* _WORK INSTRUCTIONS_:
Apart from the pictures, every part of the records below gets retyped exactly.

* _INFORMATION GIVEN_:
+++

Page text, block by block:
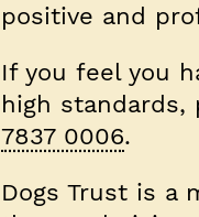
positive and
If you feel you
high standards,
7837 0006.
Dogs Trust is a
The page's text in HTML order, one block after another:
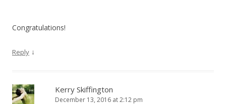
Congratulations!
Reply ↓
Kerry Skiffington
December 13, 2016 at 2:12 pm
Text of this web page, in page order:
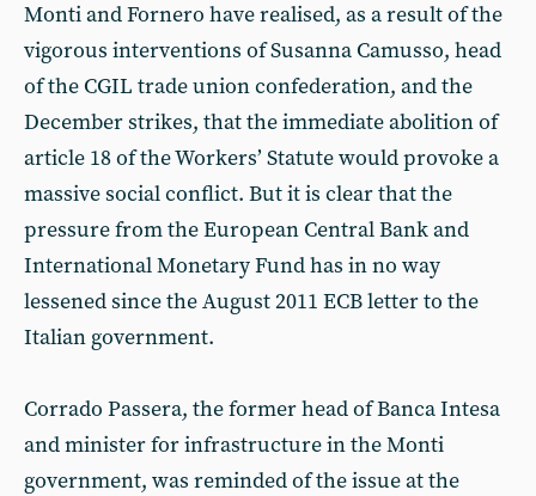
Monti and Fornero have realised, as a result of the
vigorous interventions of Susanna Camusso, head
of the CGIL trade union confederation, and the
December strikes, that the immediate abolition of
article 18 of the Workers’ Statute would provoke a
massive social conflict. But it is clear that the
pressure from the European Central Bank and
International Monetary Fund has in no way
lessened since the August 2011 ECB letter to the
Italian government.
Corrado Passera, the former head of Banca Intesa
and minister for infrastructure in the Monti
government, was reminded of the issue at the
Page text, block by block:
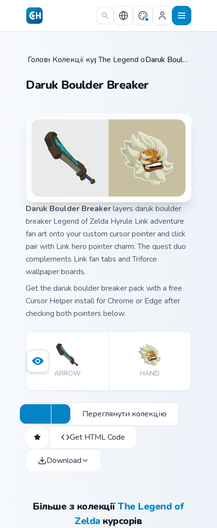
Skip to main content
Головна /
Колекції курсорів /
The Legend of Zelda / Daruk Boulder Breaker
Daruk Boulder Breaker
Daruk Boulder Breakerlayers daruk boulder
breaker Legend of Zelda Hyrule Link adventure
fan art onto your custom cursor pointer and click
pair with Link hero pointer charm. The quest duo
complements Link fan tabs and Triforce
wallpaper boards.
Get the daruk boulder breaker pack with a free
Cursor Helper install for Chrome or Edge after
checking both pointers below.
ARROW HAND
Переглянути колекцію
Get HTML Code
Download
Більше з колекціїThe Legend of
Zelda курсорів
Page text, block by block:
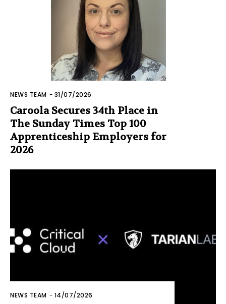
NEWS TEAM - 31/07/2026
Caroola Secures 34th Place in
The Sunday Times Top 100
Apprenticeship Employers for
2026
NEWS TEAM - 14/07/2026
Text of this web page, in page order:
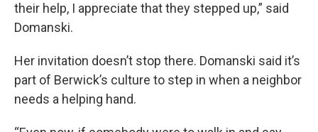
their help, I appreciate that they stepped up,” said
Domanski.
Her invitation doesn’t stop there. Domanski said it’s
part of Berwick’s culture to step in when a neighbor
needs a helping hand.
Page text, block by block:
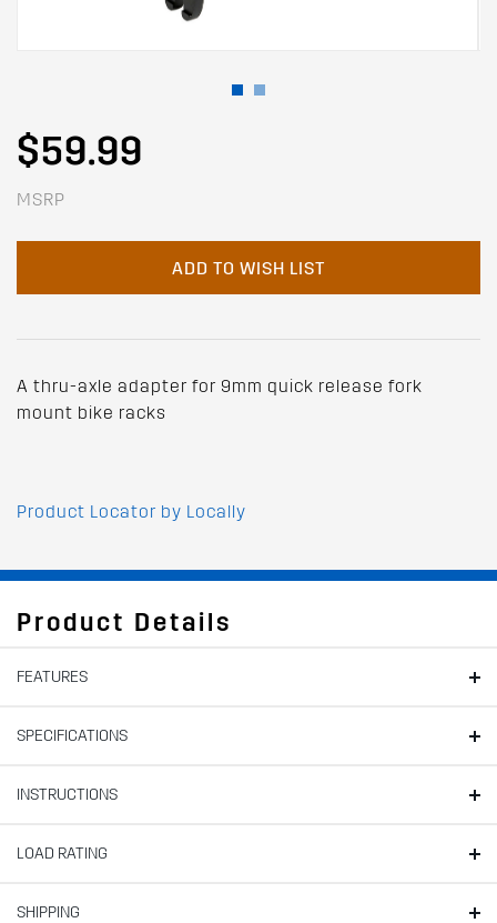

+++

* _YOUR RESPONSE_:
Page text, block by block:
positive and
If you feel you
high standards,
7837 0006.
Dogs Trust is a
The page's text in HTML order, one block after another:
Congratulations!
Reply ↓
Kerry Skiffington
December 13, 2016 at 2:12 pm
Text of this web page, in page order:
Monti and Fornero have realised, as a result of the
vigorous interventions of Susanna Camusso, head
of the CGIL trade union confederation, and the
December strikes, that the immediate abolition of
article 18 of the Workers’ Statute would provoke a
massive social conflict. But it is clear that the
pressure from the European Central Bank and
International Monetary Fund has in no way
lessened since the August 2011 ECB letter to the
Italian government.
Corrado Passera, the former head of Banca Intesa
and minister for infrastructure in the Monti
government, was reminded of the issue at the
Page text, block by block:
Skip to main content
Головна /
Колекції курсорів /
The Legend of Zelda / Daruk Boulder Breaker
Daruk Boulder Breaker
Daruk Boulder Breakerlayers daruk boulder
breaker Legend of Zelda Hyrule Link adventure
fan art onto your custom cursor pointer and click
pair with Link hero pointer charm. The quest duo
complements Link fan tabs and Triforce
wallpaper boards.
Get the daruk boulder breaker pack with a free
Cursor Helper install for Chrome or Edge after
checking both pointers below.
ARROW HAND
Переглянути колекцію
Get HTML Code
Download
Більше з колекціїThe Legend of
Zelda курсорів
Page text, block by block:
NEWS TEAM - 31/07/2026
Caroola Secures 34th Place in
The Sunday Times Top 100
Apprenticeship Employers for
2026
NEWS TEAM - 14/07/2026
Text of this web page, in page order:
their help, I appreciate that they stepped up,” said
Domanski.
Her invitation doesn’t stop there. Domanski said it’s
part of Berwick’s culture to step in when a neighbor
needs a helping hand.
Page text, block by block:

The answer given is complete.